Alexander’s fingerprint verification recommendation leaves more questions than answers

Dear Editor,
FINGERPRINT verification to verify voters’ identities before they are allowed to cast ballots seems to be the suggestion of GECOM Commissioner Vincent Alexander and is certainly worthy of interrogation.

Two issues come easily to the fore: the lawfulness of such a requirement and the processes that this additional layer would require of GECOM polling day staff.

I am sure that Vincent Alexander did not pull this idea out of a hat, so it would be worthwhile for him to lay out the changes to be made to the laws of Guyana to make fingerprint verification mandatory.

Laws can be introduced and amended, and even later challenged by the introducing party to invalidate an election after defeat, but as the adage goes: “Where there is a will there is a way.”

I am confident that legal difficulties can be overcome. This leaves us to identify and refine a process.

Fingerprint identification by a person is a specialised skill and would require thousands to be trained to perform the Election Day duty; with 2,000 polling stations this is a challenge.

For the sake of argument, we can assume we can have 3,000 fingerprint experts trained by 2025 (redundancies in case of absence). Of course, there may be a decision to go in the direction of allowing a computerised machine to handle the verification of fingerprints, which would lead to the inevitable cries of “hacked” elections. Lest we dismiss this possibility, we can point to the AFC press conference of 2020 when Cathy Hughes claimed the Russians had hacked our paper and pencil elections.

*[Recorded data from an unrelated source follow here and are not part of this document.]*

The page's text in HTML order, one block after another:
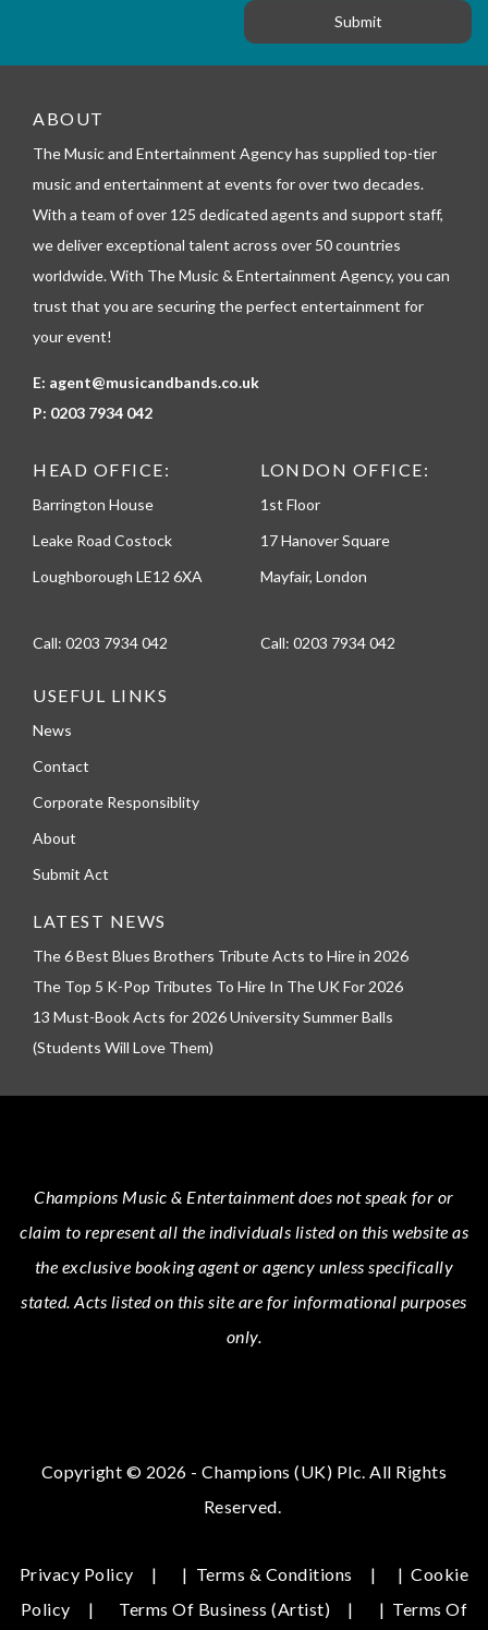
_
e
e
o
n
ABOUT
The Music and Entertainment Agency has supplied top-tier
music and entertainment at events for over two decades.
With a team of over 125 dedicated agents and support staff,
we deliver exceptional talent across over 50 countries
worldwide. With The Music & Entertainment Agency, you can
trust that you are securing the perfect entertainment for
your event!
E: agent@musicandbands.co.uk
P: 0203 7934 042
HEAD OFFICE:
Barrington House
Leake Road Costock
Loughborough LE12 6XA
Call: 0203 7934 042
LONDON OFFICE:
1st Floor
17 Hanover Square
Mayfair, London
Call: 0203 7934 042
USEFUL LINKS
News
Contact
Corporate Responsiblity
About
Submit Act
LATEST NEWS
The 6 Best Blues Brothers Tribute Acts to Hire in 2026
The Top 5 K-Pop Tributes To Hire In The UK For 2026
13 Must-Book Acts for 2026 University Summer Balls
(Students Will Love Them)
Champions Music & Entertainmentdoes not speak for or
claim to represent all the individuals listed on this website as
the exclusive booking agent or agency unless specifically
stated.Acts listed on this site are for informational purposes
only.
Copyright © 2026 - Champions (UK) Plc. All Rights
Reserved.
Privacy Policy | Terms & Conditions |Cookie
Policy
Terms Of Business (Artist) | Terms Of
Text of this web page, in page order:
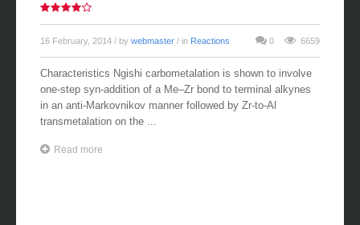
16 February, 2014 / by webmaster / in Reactions 0 6659
Characteristics Ngishi carbometalation is shown to involve
one-step syn-addition of a Me–Zr bond to terminal alkynes
in an anti-Markovnikov manner followed by Zr-to-Al
transmetalation on the ...
Read more
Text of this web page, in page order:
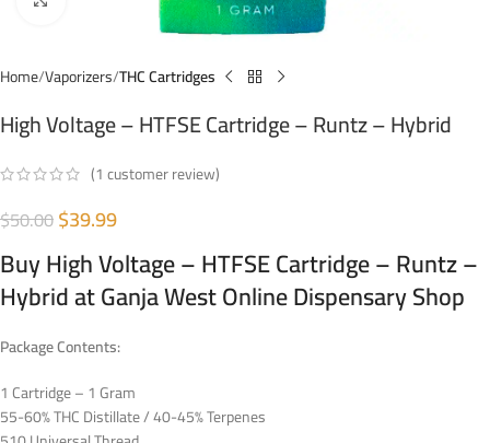
Home Vaporizers THC Cartridges
High Voltage – HTFSE Cartridge – Runtz – Hybrid
(1customer review)
$50.00$39.99
Buy High Voltage – HTFSE Cartridge – Runtz –
Hybrid at Ganja West Online Dispensary Shop
Package Contents:
1 Cartridge – 1 Gram
55-60% THC Distillate / 40-45% Terpenes
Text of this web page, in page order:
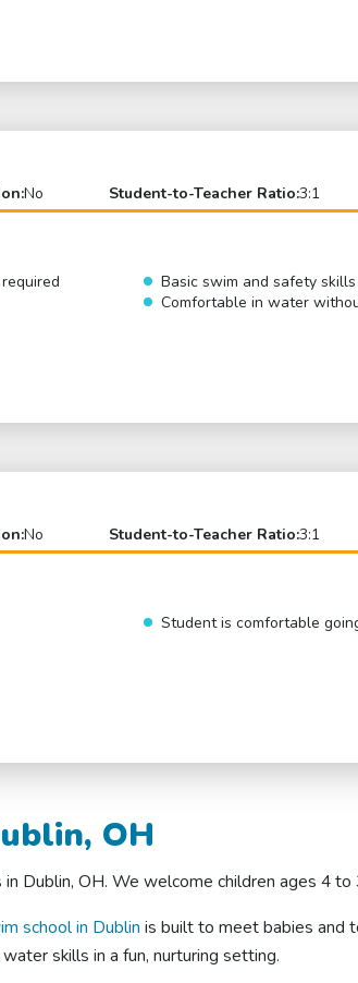
No Student-to-Teacher Ratio:3:1
Basic swim and safety
Comfortable in water
No Student-to-Teacher Ratio:3:1
Student is comfortable
OH
Dublin, OH. We welcome children ages 4
school in Dublin is built to meet babies and
skills in a fun, nurturing setting.
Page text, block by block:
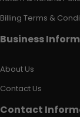
Billing Terms &
Business
About Us
Contact Us
Contact
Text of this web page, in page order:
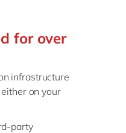
for over
infrastructure
on your
party

I cannot foresee the acceptance of computer verification any more so than electronic voting machines; the mistrust (rightly so) of computer systems and their vulnerability to hackers precludes their introduction into the electoral process. How then would our fingerprint experts operate in the polling station environment?
Editor, we can assume that the potential voter will have his fingerprint scanned and compared to the one associated with the name on file, and various electronic devices would need to be introduced into the process at this point.

It is important to note that the current process has no electronic devices use incorporated at the place of poll. In the spirit of things, we move along with the introduction of a scanner and laptop for our fingerprint experts and place them into the polling station; the positioning would have to allow the parties’ polling agents to observe the fingerprint expert at work to ensure the integrity and that he/she is not engaged in any shenanigans.

I must confess to having no clue as to how much time will be required by a fingerprint expert to scan, compare and verify an elector, but we can assume that the voters will be patient with the additional wait in the name of democracy.

Editor, all that is left is for Vincent Alexander and other proponents of “fingerprints” to do is answer a few more pesky questions, and chief among them is what happens if no fingerprint expert is available at a polling station, and what happens when a voter becomes disenfranchised by a fingerprint expert, but can prove his/her identity by every other method beyond question?

I can only imagine the ruckus some uncles would make in that event. Up next, the suggestion that voters take photos with GECOM staff and party agents after casting ballots.